== PROVIDED RECORDS ==
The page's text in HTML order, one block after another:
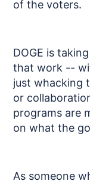
of the voters.
DOGE is
that work --
just whacking
or
programs are
on what the
As someone
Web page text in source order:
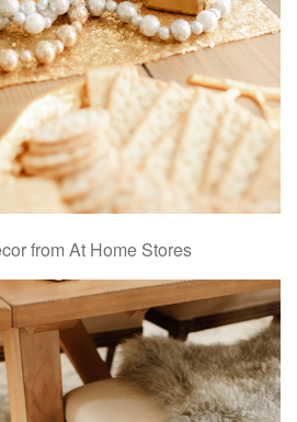
from At Home Stores
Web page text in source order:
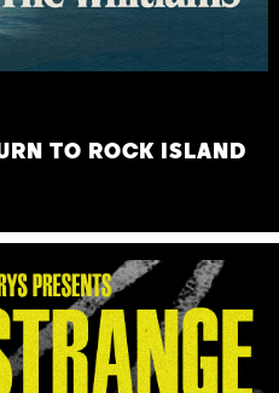
TO ROCK ISLAND
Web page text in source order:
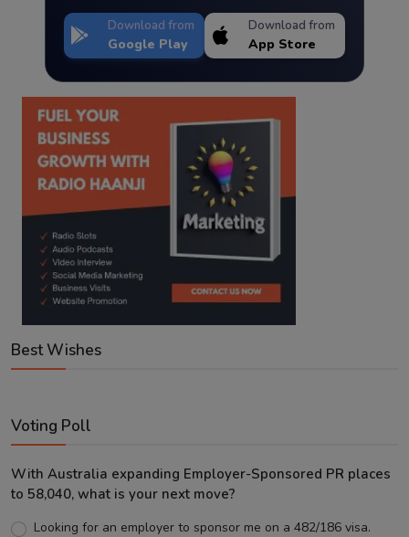
Download from
Google Play
Download from
App Store
Best Wishes
Voting Poll
With Australia expanding Employer-Sponsored PR places
to 58,040, what is your next move?
Looking for an employer to sponsor me on a 482/186 visa.
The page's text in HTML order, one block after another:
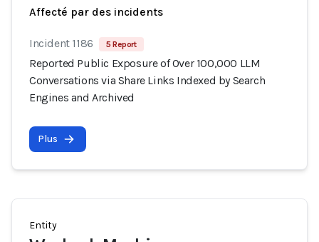
Affecté par des incidents
Incident 1186 5 Report
Reported Public Exposure of Over 100,000 LLM
Conversations via Share Links Indexed by Search
Engines and Archived
Plus
Entity
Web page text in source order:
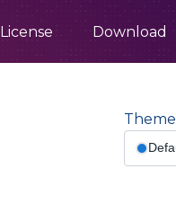
License Download
Theme
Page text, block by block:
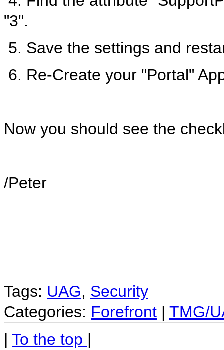
"3".
5. Save the settings and
6. Re-Create your "Portal"
Now you should see the
/Peter
Tags: UAG, Security
Categories: Forefront | TMG/
| To the top |
===
ASSIGNMENT - Without including the pictures, return each record above exactly as it stands.

ANSWER SPACE -
The page's text in HTML order, one block after another:
of the voters.
DOGE is
that work --
just whacking
or
programs are
on what the
As someone
Web page text in source order:
from At Home Stores
Web page text in source order:
TO ROCK ISLAND
Web page text in source order:
Download from
Google Play
Download from
App Store
Best Wishes
Voting Poll
With Australia expanding Employer-Sponsored PR places
to 58,040, what is your next move?
Looking for an employer to sponsor me on a 482/186 visa.
The page's text in HTML order, one block after another:
Affecté par des incidents
Incident 1186 5 Report
Reported Public Exposure of Over 100,000 LLM
Conversations via Share Links Indexed by Search
Engines and Archived
Plus
Entity
Web page text in source order:
License Download
Theme
Page text, block by block:
"3".
5. Save the settings and
6. Re-Create your "Portal"
Now you should see the
/Peter
Tags: UAG, Security
Categories: Forefront | TMG/
| To the top |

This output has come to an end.